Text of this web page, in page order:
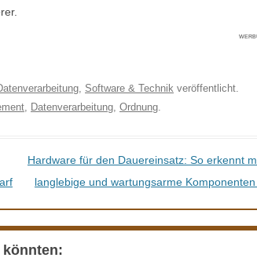
, Software & Technik veröffentlicht.
, Datenverarbeitung, Ordnung.
Hardware für den Dauereinsatz: So erkennt
langlebige und wartungsarme Komponenten
könnten:
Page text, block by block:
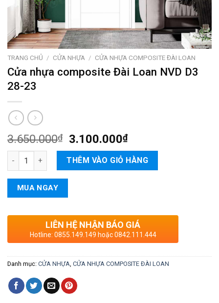
TRANG CHỦ / CỬA NHỰA / CỬA NHỰA COMPOSITE ĐÀI LOAN
Cửa nhựa composite Đài Loan NVD D3
28-23
3.650.000₫ 3.100.000₫
Cửa nhựa composite Đài Loan NVD D3 28-23 số lượng
THÊM VÀO GIỎ HÀNG
MUA NGAY
LIÊN HỆ NHẬN BÁO GIÁ
Hotline: 0855.149.149 hoặc 0842.111.444
Danh mục: CỬA NHỰA CỬA NHỰA COMPOSITE ĐÀI LOAN
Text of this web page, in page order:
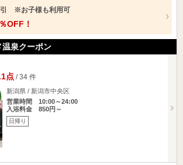
引 ※お子様も利用可
OFF！
泉クーポン
点/ 34 件
新潟県 / 新潟市中央区
営業時間 10:00～24:00
入浴料金 850円～
日帰り
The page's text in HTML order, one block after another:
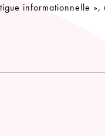
informationnelle
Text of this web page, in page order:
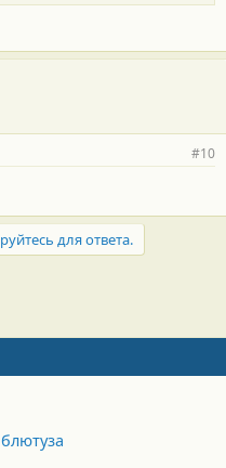
#10
для ответа.
почта
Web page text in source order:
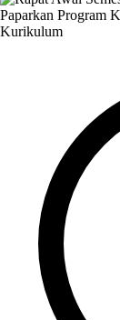
Kurikulum
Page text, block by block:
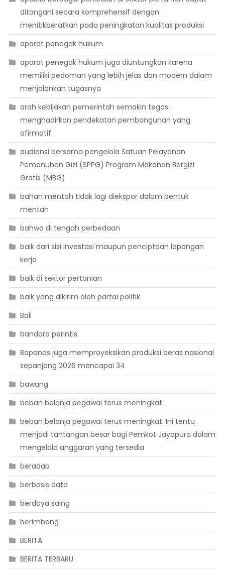
ditangani secara komprehensif dengan
menitikberatkan pada peningkatan kualitas produksi
aparat penegak hukum
aparat penegak hukum juga diuntungkan karena
memiliki pedoman yang lebih jelas dan modern dalam
menjalankan tugasnya
arah kebijakan pemerintah semakin tegas:
menghadirkan pendekatan pembangunan yang
afirmatif
audiensi bersama pengelola Satuan Pelayanan
Pemenuhan Gizi (SPPG) Program Makanan Bergizi
Gratis (MBG)
bahan mentah tidak lagi diekspor dalam bentuk
mentah
bahwa di tengah perbedaan
baik dari sisi investasi maupun penciptaan lapangan
kerja
baik di sektor pertanian
baik yang dikirim oleh partai politik
Bali
bandara perintis
Bapanas juga memproyeksikan produksi beras nasional
sepanjang 2026 mencapai 34
bawang
beban belanja pegawai terus meningkat
beban belanja pegawai terus meningkat. Ini tentu
menjadi tantangan besar bagi Pemkot Jayapura dalam
mengelola anggaran yang tersedia
beradab
berbasis data
berdaya saing
berimbang
BERITA
BERITA TERBARU
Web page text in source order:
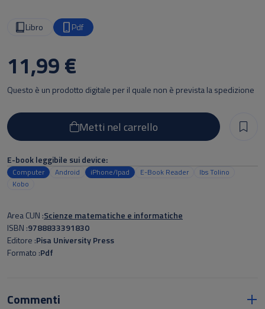
Libro Pdf
11,99 €
Metti nel carrello
Questo è un prodotto digitale per il quale non è prevista la spedizione
E-book leggibile sui device:
Computer Android iPhone/Ipad E-Book Reader
Ibs Tolino
Kobo
Area CUN Scienze matematiche e informatiche
ISBN 9788833391830
Editore Pisa University Press
Formato Pdf
Commenti
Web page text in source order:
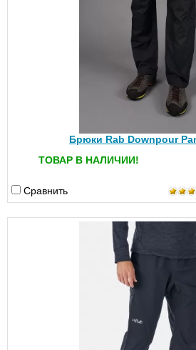
Брюки Rab Downpour
ТОВАР В НАЛИЧИИ!
Сравнить
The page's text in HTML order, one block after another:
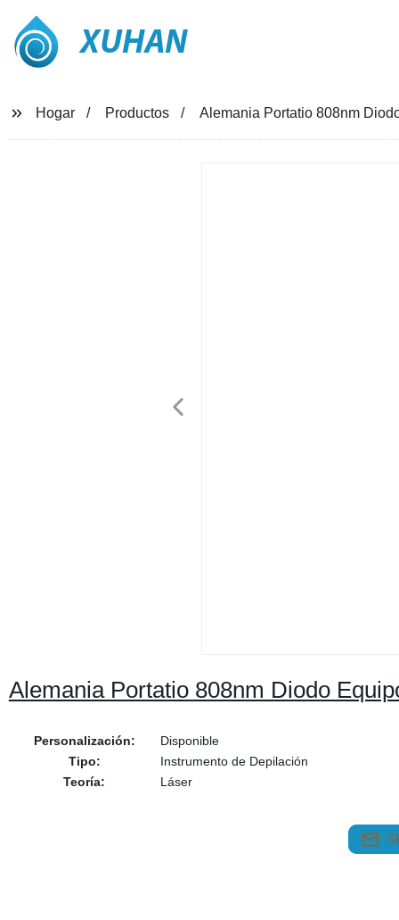
XUHAN
Hogar Productos Alemania Portatio 808nm
Alemania Portatio 808nm Diodo
Personalización:
Disponible
Tipo:
Instrumento de Depilación
Teoría:
Láser
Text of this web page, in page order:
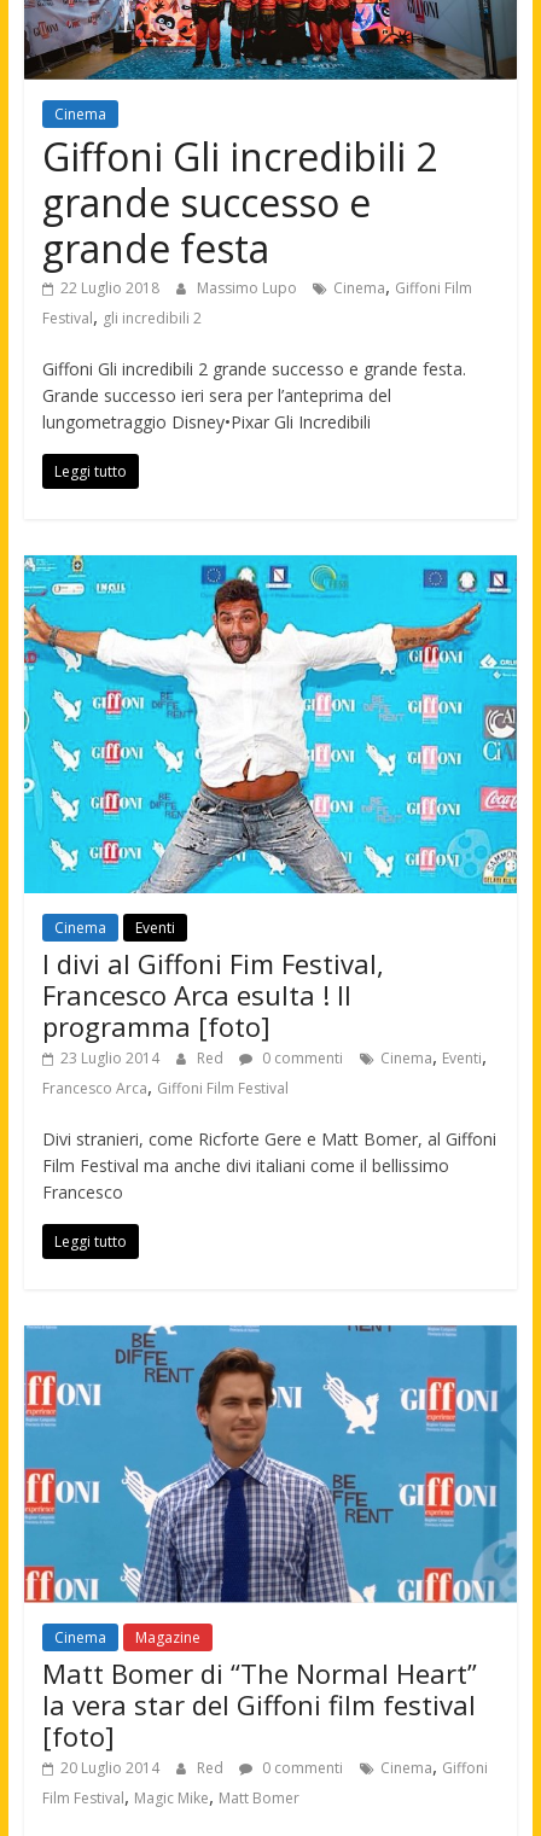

········

- **WHAT IS EXPECTED**
An exact transcription of the data above is needed, without the pictures.

- **PROBLEM SOLUTION**
Text of this web page, in page order:
, Software & Technik veröffentlicht.
, Datenverarbeitung, Ordnung.
Hardware für den Dauereinsatz: So erkennt
langlebige und wartungsarme Komponenten
könnten:
Page text, block by block:
TRANG CHỦ / CỬA NHỰA / CỬA NHỰA COMPOSITE ĐÀI LOAN
Cửa nhựa composite Đài Loan NVD D3
28-23
3.650.000₫ 3.100.000₫
Cửa nhựa composite Đài Loan NVD D3 28-23 số lượng
THÊM VÀO GIỎ HÀNG
MUA NGAY
LIÊN HỆ NHẬN BÁO GIÁ
Hotline: 0855.149.149 hoặc 0842.111.444
Danh mục: CỬA NHỰA CỬA NHỰA COMPOSITE ĐÀI LOAN
Text of this web page, in page order:
引 ※お子様も利用可
OFF！
泉クーポン
点/ 34 件
新潟県 / 新潟市中央区
営業時間 10:00～24:00
入浴料金 850円～
日帰り
The page's text in HTML order, one block after another:
informationnelle
Text of this web page, in page order:
#10
для ответа.
почта
Web page text in source order:
Kurikulum
Page text, block by block:
ditangani secara komprehensif dengan
menitikberatkan pada peningkatan kualitas produksi
aparat penegak hukum
aparat penegak hukum juga diuntungkan karena
memiliki pedoman yang lebih jelas dan modern dalam
menjalankan tugasnya
arah kebijakan pemerintah semakin tegas:
menghadirkan pendekatan pembangunan yang
afirmatif
audiensi bersama pengelola Satuan Pelayanan
Pemenuhan Gizi (SPPG) Program Makanan Bergizi
Gratis (MBG)
bahan mentah tidak lagi diekspor dalam bentuk
mentah
bahwa di tengah perbedaan
baik dari sisi investasi maupun penciptaan lapangan
kerja
baik di sektor pertanian
baik yang dikirim oleh partai politik
Bali
bandara perintis
Bapanas juga memproyeksikan produksi beras nasional
sepanjang 2026 mencapai 34
bawang
beban belanja pegawai terus meningkat
beban belanja pegawai terus meningkat. Ini tentu
menjadi tantangan besar bagi Pemkot Jayapura dalam
mengelola anggaran yang tersedia
beradab
berbasis data
berdaya saing
berimbang
BERITA
BERITA TERBARU
Web page text in source order:
Libro Pdf
11,99 €
Metti nel carrello
Questo è un prodotto digitale per il quale non è prevista la spedizione
E-book leggibile sui device:
Computer Android iPhone/Ipad E-Book Reader
Ibs Tolino
Kobo
Area CUN Scienze matematiche e informatiche
ISBN 9788833391830
Editore Pisa University Press
Formato Pdf
Commenti
Web page text in source order:
Брюки Rab Downpour
ТОВАР В НАЛИЧИИ!
Сравнить
The page's text in HTML order, one block after another:
XUHAN
Hogar Productos Alemania Portatio 808nm
Alemania Portatio 808nm Diodo
Personalización:
Disponible
Tipo:
Instrumento de Depilación
Teoría:
Láser
Text of this web page, in page order:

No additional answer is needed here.